» **STORED DATA**
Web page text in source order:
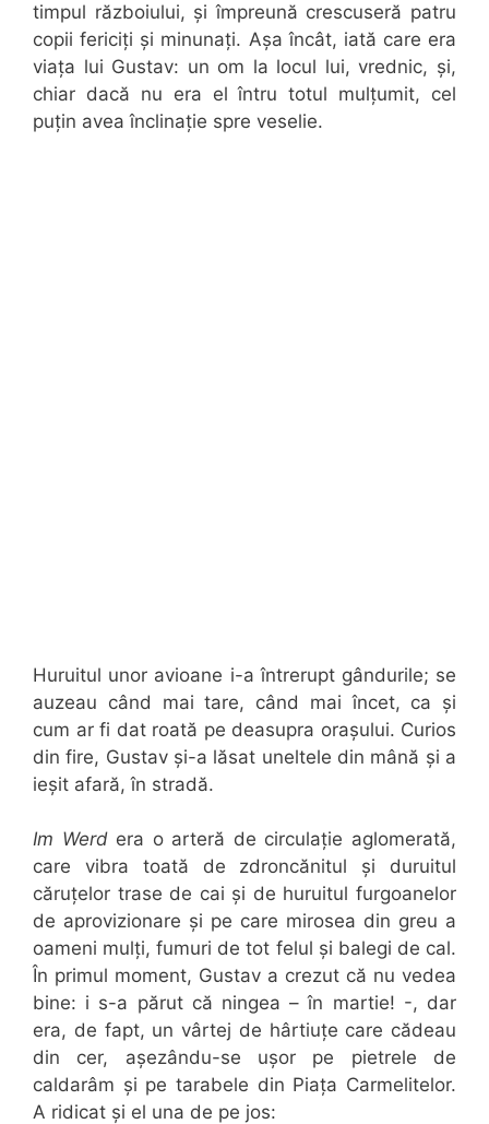
timpul războiului, și împreună crescuseră patru
copii fericiți și minunați. Așa încât, iată care era
viața lui Gustav: un om la locul lui, vrednic, și,
chiar dacă nu era el întru totul mulțumit, cel
puțin avea înclinație spre veselie.
Huruitul unor avioane i-a întrerupt gândurile; se
auzeau când mai tare, când mai încet, ca și
cum ar fi dat roată pe deasupra orașului. Curios
din fire, Gustav și-a lăsat uneltele din mână și a
ieșit afară, în stradă.
Im Werdera o arteră de circulație aglomerată,
care vibra toată de zdroncănitul și duruitul
căruțelor trase de cai și de huruitul furgoanelor
de aprovizionare și pe care mirosea din greu a
oameni mulți, fumuri de tot felul și balegi de cal.
În primul moment, Gustav a crezut că nu vedea
bine: i s-a părut că ningea – în martie! -, dar
era, de fapt, un vârtej de hârtiuțe care cădeau
din cer, așezându-se ușor pe pietrele de
caldarâm și pe tarabele din Piața Carmelitelor.
A ridicat și el una de pe jos:
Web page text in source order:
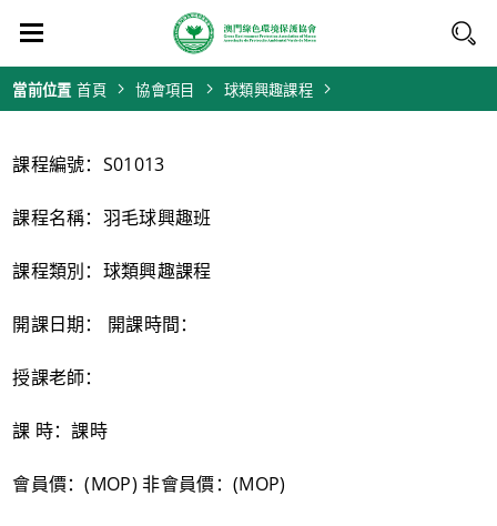
當前位置 首頁 協會項目 球類興趣課程
課程編號：S01013
課程名稱：羽毛球興趣班
課程類別：球類興趣課程
開課日期： 開課時間：
授課老師：
課 時：課時
會員價：(MOP) 非會員價：(MOP)
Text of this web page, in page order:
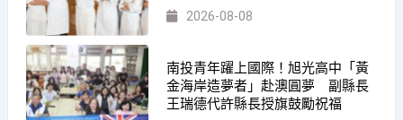
2026-08-08
南投青年躍上國際！旭光高中「黃
金海岸造夢者」赴澳圓夢 副縣長
王瑞德代許縣長授旗鼓勵祝福
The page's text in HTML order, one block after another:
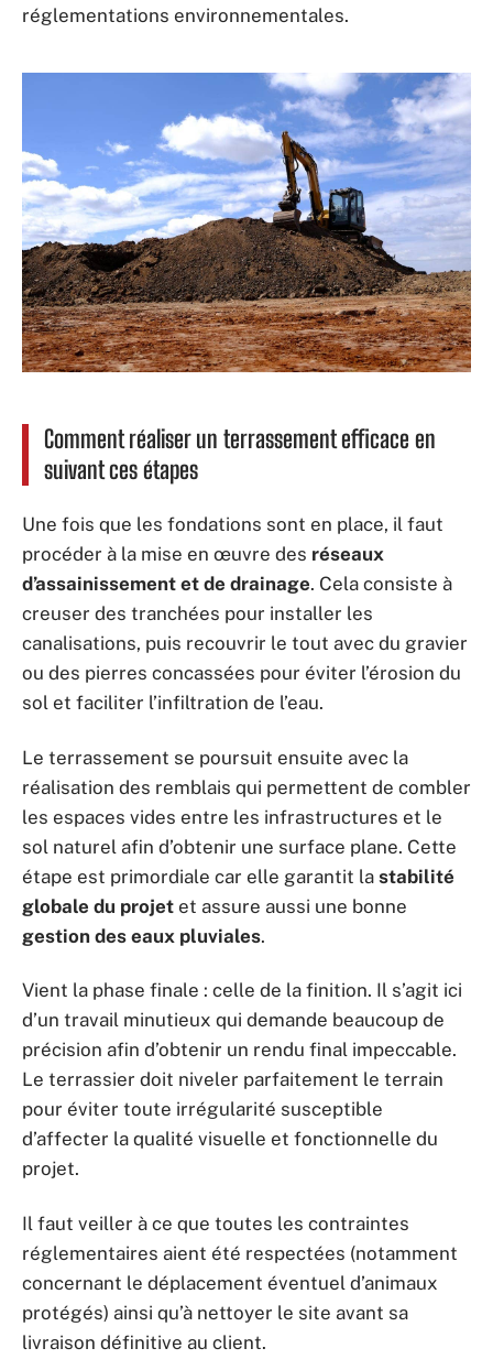
réglementations environnementales.
Comment réaliser un terrassement efficace en
suivant ces étapes
Une fois que les fondations sont en place, il faut
procéder à la mise en œuvre des réseaux
d’assainissement et de drainage. Cela consiste à
creuser des tranchées pour installer les
canalisations, puis recouvrir le tout avec du gravier
ou des pierres concassées pour éviter l’érosion du
sol et faciliter l’infiltration de l’eau.
Le terrassement se poursuit ensuite avec la
réalisation des remblais qui permettent de combler
les espaces vides entre les infrastructures et le
sol naturel afin d’obtenir une surface plane. Cette
étape est primordiale car elle garantit la stabilité
globale du projet et assure aussi une bonne
gestion des eaux pluviales.
Vient la phase finale : celle de la finition. Il s’agit ici
d’un travail minutieux qui demande beaucoup de
précision afin d’obtenir un rendu final impeccable.
Le terrassier doit niveler parfaitement le terrain
pour éviter toute irrégularité susceptible
d’affecter la qualité visuelle et fonctionnelle du
projet.
Il faut veiller à ce que toutes les contraintes
réglementaires aient été respectées (notamment
concernant le déplacement éventuel d’animaux
protégés) ainsi qu’à nettoyer le site avant sa
livraison définitive au client.
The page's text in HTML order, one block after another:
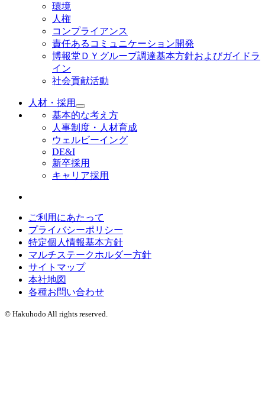
環境
人権
コンプライアンス
責任あるコミュニケーション開発
博報堂ＤＹグループ調達基本方針およびガイドラ
イン
社会貢献活動
人材・採用
基本的な考え方
人事制度・人材育成
ウェルビーイング
DE&I
新卒採用
キャリア採用
ご利用にあたって
プライバシーポリシー
特定個人情報基本方針
マルチステークホルダー方針
サイトマップ
本社地図
各種お問い合わせ
© Hakuhodo All rights reserved.

» **EXERCISE PROMPT**
Work out how many lines of the material contain "care". Reply with that number only.

» **TASK SOLUTION**
4